American banker and politician

Jerry Thomas (April 30, 1929 – July 29, 1980) was an American banker and state legislator in Florida who served in the Florida House of Representatives and the Florida Senate, including two years as President of the Florida Senate.

== Biography ==
He was born April 30, 1929 in West Palm Beach in Florida. He graduated from Palm Beach High School in 1946, then went to Palm Beach Junior College before going to Florida State University to get his degree.

Thomas volunteered for military service in 1952 during the Korean War. He served as a logistics teacher in the U. S. Marine Corps retiring in 1954 at the rank of captain.

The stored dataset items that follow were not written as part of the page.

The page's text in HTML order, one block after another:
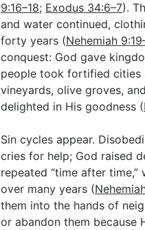
9:16–18; Exodus 34:6–7).
and water continued,
forty years (Nehemiah
conquest: God gave
people took fortified cities
vineyards, olive groves,
delighted in His goodness (
Sin cycles appear.
cries for help; God raised
repeated “time after
over many years (
them into the hands of
or abandon them because
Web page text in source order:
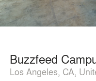
Buzzfeed
Los Angeles, CA,
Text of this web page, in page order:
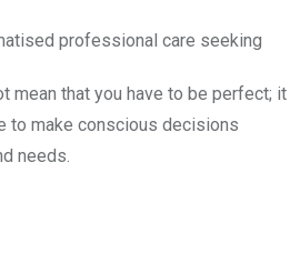
professional care seeking
mean that you have to be perfect; it
to make conscious decisions
needs.
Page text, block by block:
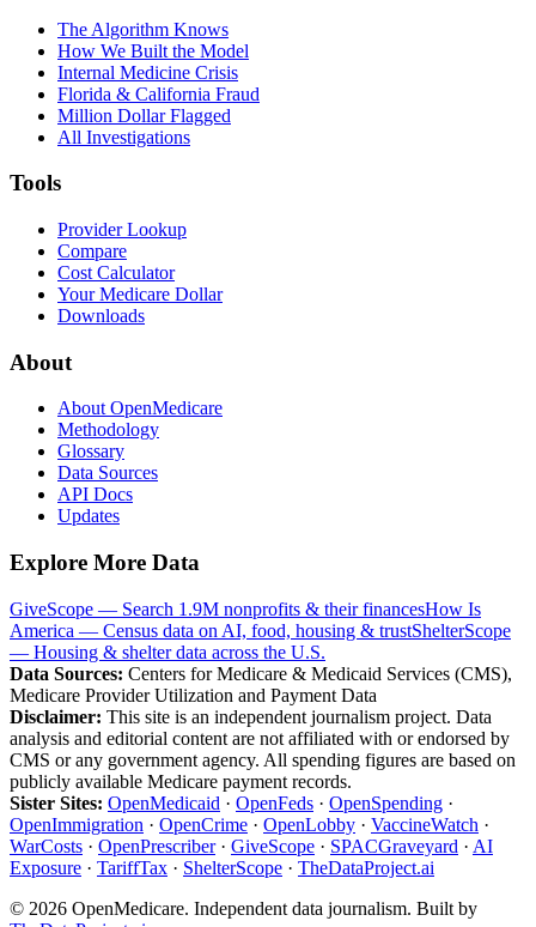
The Algorithm Knows
How We Built the Model
Internal Medicine Crisis
Florida & California Fraud
Million Dollar Flagged
All Investigations
Tools
Provider Lookup
Compare
Cost Calculator
Your Medicare Dollar
Downloads
About
About OpenMedicare
Methodology
Glossary
Data Sources
API Docs
Updates
Explore More Data
GiveScope — Search 1.9M nonprofits & their financesHow Is
America — Census data on AI, food, housing & trustShelterScope
— Housing & shelter data across the U.S.
Data Sources: Centers for Medicare & Medicaid Services (CMS),
Medicare Provider Utilization and Payment Data
Disclaimer: This site is an independent journalism project. Data
analysis and editorial content are not affiliated with or endorsed by
CMS or any government agency. All spending figures are based on
publicly available Medicare payment records.
Sister Sites: OpenMedicaid · OpenFeds · OpenSpending ·
OpenImmigration · OpenCrime · OpenLobby · VaccineWatch ·
WarCosts · OpenPrescriber· GiveScope · SPACGraveyard · AI
Exposure · TariffTax · ShelterScope · TheDataProject.ai
© 2026 OpenMedicare. Independent data journalism. Built by

At the age of 27 he helped establish a bank holding company which he turned into a multi-million dollar corporation. He was made the director of the Florida Securities Commission in 1957. In 1963 he formed First Marine Bank where he was an associate until he quit for health reasons in 1980.

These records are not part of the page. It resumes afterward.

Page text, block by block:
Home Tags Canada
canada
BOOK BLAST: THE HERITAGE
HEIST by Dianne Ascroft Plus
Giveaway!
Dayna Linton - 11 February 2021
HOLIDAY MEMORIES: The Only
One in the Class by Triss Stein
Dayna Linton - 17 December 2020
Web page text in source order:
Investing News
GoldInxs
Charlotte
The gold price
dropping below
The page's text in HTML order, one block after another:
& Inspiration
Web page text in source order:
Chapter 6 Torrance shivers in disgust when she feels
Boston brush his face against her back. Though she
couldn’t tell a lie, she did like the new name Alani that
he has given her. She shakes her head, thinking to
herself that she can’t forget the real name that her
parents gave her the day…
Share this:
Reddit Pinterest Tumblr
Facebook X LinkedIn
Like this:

Thomas was first elected to serve in the Florida House of Representatives. He served from 1960 for 4 years. He then served in the Florida Senate for eight years. While in the senate he was President of the Florida Senate for two years. During his service he authored and co-sponsored hundreds of laws. He was a Democrat but he swapped to the Republican Party in 1974.

He ran for the position of Governor of Florida as the Republican candidate in the 1974 Florida gubernatorial election, but lost to the Democrat Reubin Askew.
He served as undersecretary in the Gerald Ford Administration Treasury, but quit after just 6 months saying "I'm going back home to earn enough money to pay taxes to pay for some of this colossal waste I've seen up here".

Thomas died July 29, 1980 at home from cancer aged 51. He had had a tumor removed from his stomach a few months earlier. He was survived by his wife and five children.